Of Lesbithians & mandakinis
Call it the result of social engineering or blame it on the kind of men I discuss what kind of curtain material should go with what kind of furniture, but I realised that I was a victim of identity stereotyping, writes Indrajit Hazra.
L ike queen Victoria and the existing law of the land in this country, I was completely unaware of the existence of Lesbos. I mean, I love almost every song sung by that fabulous chanteuse, K.D. Lang, and have in my youth vociferously cheered on every forehand volley delivered by the sinewy, muscled Martina Navratilova. But until I came across the information that it was located at the latitude of 39°10’N and longitude of 26°20’E, I was naively ignorant of the Greek island in the Aegean Sea. Call it the result of social engineering or blame it on the kind of men I discuss what kind of curtain material should go with what kind of furniture, but it was only last week that I not only realised that I was a victim of identity stereotyping, but that I wasn’t the only one.

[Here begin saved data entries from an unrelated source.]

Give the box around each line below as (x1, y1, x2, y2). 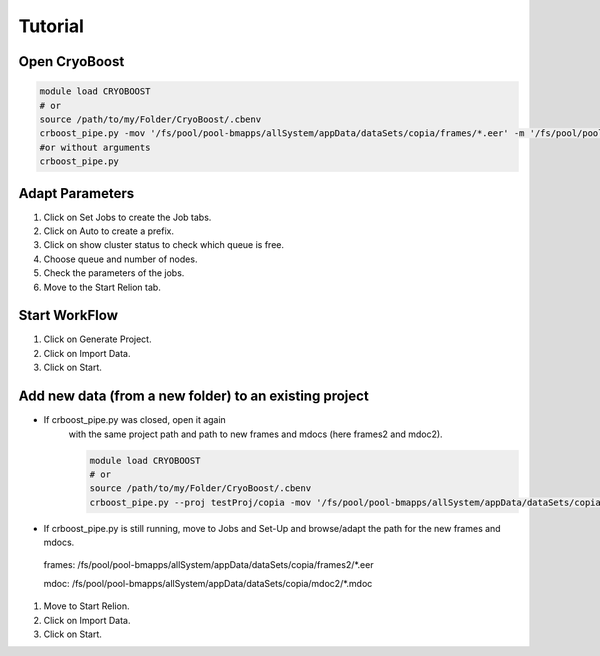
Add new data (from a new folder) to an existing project (18, 388, 369, 405)
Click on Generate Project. (43, 333, 152, 345)
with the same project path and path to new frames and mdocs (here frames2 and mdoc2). (68, 428, 444, 440)
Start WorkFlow (18, 307, 119, 324)
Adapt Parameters (18, 185, 135, 202)
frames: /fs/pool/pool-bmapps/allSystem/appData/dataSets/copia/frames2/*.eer (43, 559, 374, 571)
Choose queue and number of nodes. (43, 253, 198, 265)
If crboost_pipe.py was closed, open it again (43, 414, 227, 426)

Being a Bengali who learnt when to keep an article in a sentence and when to drop one the hard way, I know the perils of being ‘short-handed’ into a representation of a community. Like a few days ago when someone, in a very matter of fact way, told me that writers like me — “You know, Indo-Anglian writers” — have a particular kind of writing style and readership. I stopped her in her tracks and told her that I had no idea what she meant by “Indo-Anglian writers like me”. Why, it was only a few days before that someone had complained that my fiction writing was “too Bengali”. (The constant complaint that my journalistic writing is “totally unintelligible” has been duly noted and awaits action by a higher authority.) In the case of the person who tagged me as an ‘Indo-Anglian writer’ (whom I tried to convince that I’m a Bengali writing in English), just because I wrote in English, I had to be... In the case of the other one who saw me as a ‘Bengali writer’ (whom I tried to convince that I’m an Indian writer writing in English), since all my novels were steeped in ‘Bengaliness’, I must be... The funny thing is that both of them were right. And sort of wrong too.
And that’s when I heard about the Lesbians. Three Lesbians — two women and one man — had taken a Greek lesbian rights group to court for calling women who like each other much, much more than my mother likes Jayalalithaa lesbians. I understood their pain. While the lesbian group argued that ‘lesbos’ took their name from the island home of Sappho, that fine poetess from around 600 BC who wrote about the love of one good woman for another good woman, the irate (but not necessarily homophobic) Lesbians insisted that they were all being painted with the wrong brush. Now imagine if all Sardarjis were consigned to being stupid thanks to ‘Santa-Banta’ jokes. Don’t you think intellectual giants like Manmohan Singh, Montek Singh Ahluwalia and Daler Mehndi would have gone to court to correct that bigoted perception? (Don’t answer that if you’re Navjot Singh Sidhu.)
There must be so many others who face such humiliation on a daily basis. The cultured Mozart-loving Philistine (the late Edward Said developed such a complex that he had to invent Orientalism to protect himself and other ‘Palestinians’); the comfort-seeking, champagne-swilling Spartan; the gentle, addicted-to-Sound of Music Hun; the non-identical twins from Siam (okay, so they changed the name of the place to Thailand); the gigolo from Babylon (modern day Iraq); and, of course, the heterosexual Lesbian.
One way out of the islanders’ anguish could be to rename their island Mytilene, after its Capital. After all, it’s not that big and if New Yorkers and Delhiites can be comfortable about having a state and a city of the same name, so can the Lesbians. But then, why should Lesbians change the name of their island? After all, they are the minority who need a strong sense of identity more than the lesbians who can easily call themselves something else. Okay, so how about a compromise? The Lesbians can call themselves Lesbithians (a few jokes about ruffled collars and virgin queens won’t last as long as the prevailing one). The lesbians, on their part, can call themselves mandakinis. It has a certain Greekish ring to it, no? And no islanders are offended.